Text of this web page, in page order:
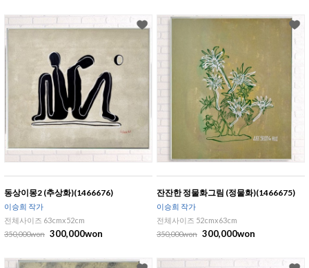
동상이몽2 (추상화)(1466676)
이승희 작가
전체사이즈 63cmx52cm
350,000won 300,000won
잔잔한 정물화그림 (정물화)(1466675)
이승희 작가
전체사이즈 52cmx63cm
350,000won 300,000won
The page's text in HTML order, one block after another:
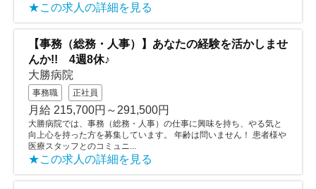
★この求人の詳細を見る
【事務（総務・人事）】あなたの経験を活かしませ
んか!! 4週8休♪
大勝病院
事務職 正社員
月給 215,700円～291,500円
大勝病院では、事務（総務・人事）の仕事に興味を持ち、やる気と
向上心を持った方を募集しています。 年齢は問いません！ 患者様や
医療スタッフとのコミュニ...
★この求人の詳細を見る
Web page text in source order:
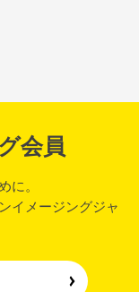
会員
に。
イメージングジャ
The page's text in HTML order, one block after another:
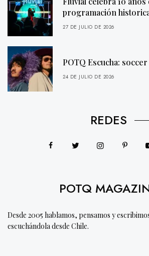
programación
27 DE JULIO DE 2026
POTQ Escucha: soccer
24 DE JULIO DE 2026
REDES
POTQ
Desde 2005 hablamos, pensamos y
escuchándola desde Chile.
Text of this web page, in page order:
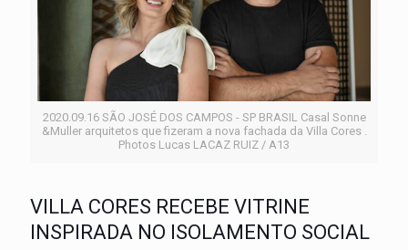
2020.09.16 SÃO JOSÉ DOS CAMPOS - SP BRASIL Casal Sonne
&Muller arquitetos que fizeram a nova fachada da Villa Cores .
Photos Lucas LACAZ RUIZ / A13
VILLA CORES RECEBE VITRINE
INSPIRADA NO ISOLAMENTO SOCIAL
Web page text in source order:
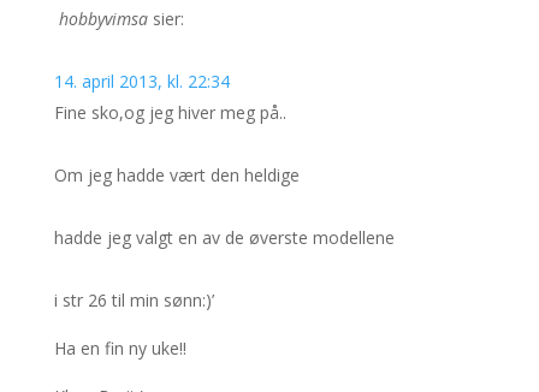
hobbyvimsa sier:
14. april 2013, kl. 22:34
Fine sko,og jeg hiver meg på..
Om jeg hadde vært den heldige
hadde jeg valgt en av de øverste modellene
i str 26 til min sønn:)’
Ha en fin ny uke!!
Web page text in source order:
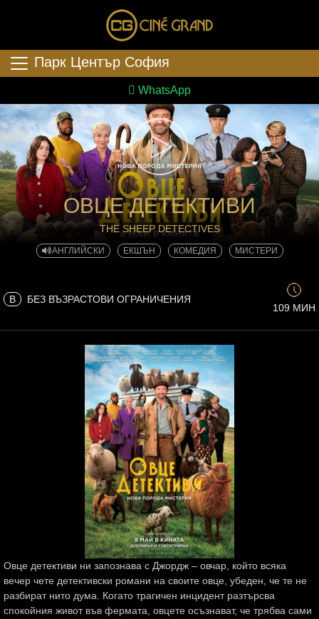
Парк Център София
WhatsApp
ОВЦЕ ДЕТЕКТИВИ
THE SHEEP DETECTIVES
АНГЛИЙСКИ ЕКШЪН КОМЕДИЯ МИСТЕРИ
B БЕЗ ВЪЗРАСТОВИ ОГРАНИЧЕНИЯ
109 МИН
Овце детективи ни запознава с Джордж – овчар, който всяка
вечер чете детективски романи на своите овце, убеден, че те не
разбират нито дума. Когато трагичен инцидент разтърсва
спокойния живот във фермата, овцете осъзнават, че трябва сами
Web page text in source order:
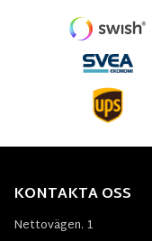
KONTAKTA OSS
Nettovägen. 1
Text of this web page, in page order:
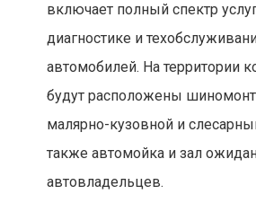
включает полный спектр
диагностике и
автомобилей. На территории
будут расположены
малярно-кузовной и
также автомойка и зал
автовладельцев.
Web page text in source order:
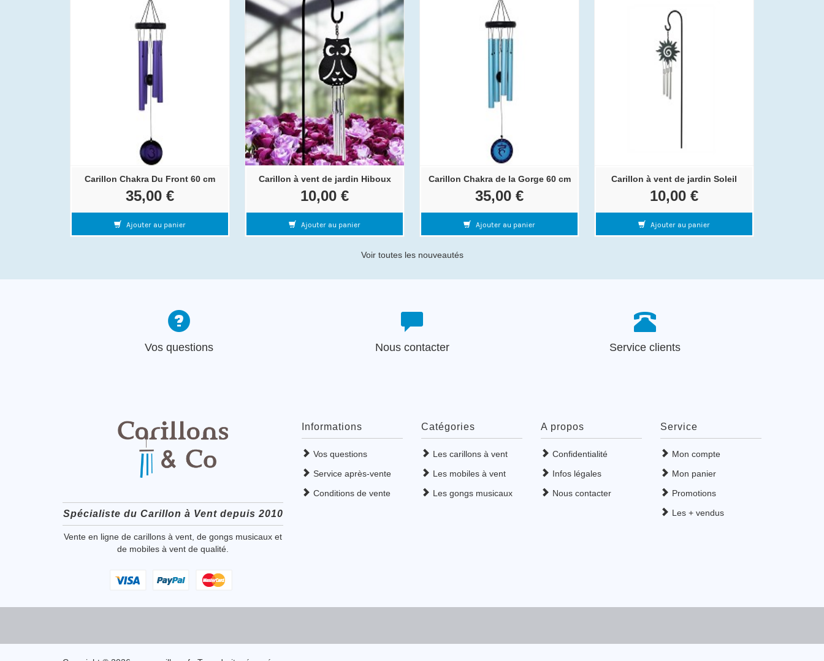
Carillon Chakra Du Front 60 cm
35,00 €
Ajouter au panier
Carillon à vent de jardin Hiboux
10,00 €
Ajouter au panier
Carillon Chakra de la Gorge 60 cm
35,00 €
Ajouter au panier
Carillon à vent de jardin Soleil
10,00 €
Ajouter au panier
Voir toutes les nouveautés
Vos questions Nous contacter Service clients
Spécialiste du Carillon à Vent depuis 2010
Vente en ligne de carillons à vent, de gongs musicaux et
de mobiles à vent de qualité.
Informations
Vos questions
Service après-vente
Conditions de vente
Catégories
Les carillons à vent
Les mobiles à vent
Les gongs musicaux
A propos
Confidentialité
Infos légales
Nous contacter
Service
Mon compte
Mon panier
Promotions
Les + vendus
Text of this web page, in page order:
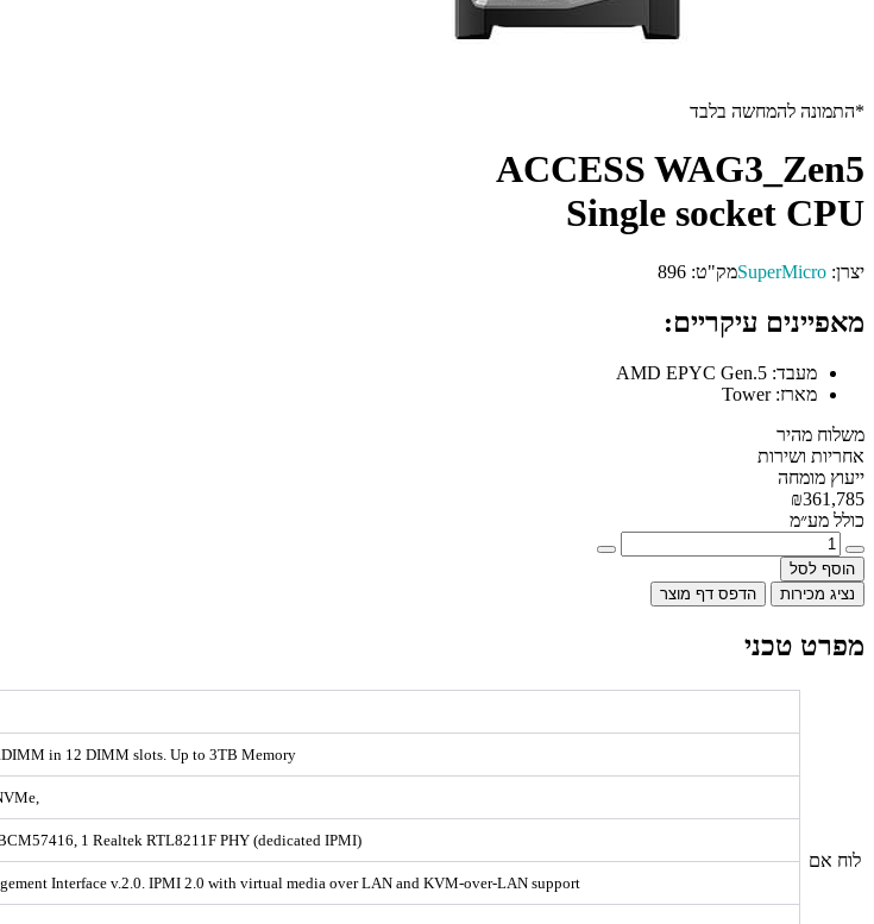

------------------------------------------------

**WORK TO BE COMPLETED:**
Bring together every line in the entries that holds the string "Chakra".

**OUTPUT BELOW:**
Carillon Chakra Du Front 60 cm
Carillon Chakra de la Gorge 60 cm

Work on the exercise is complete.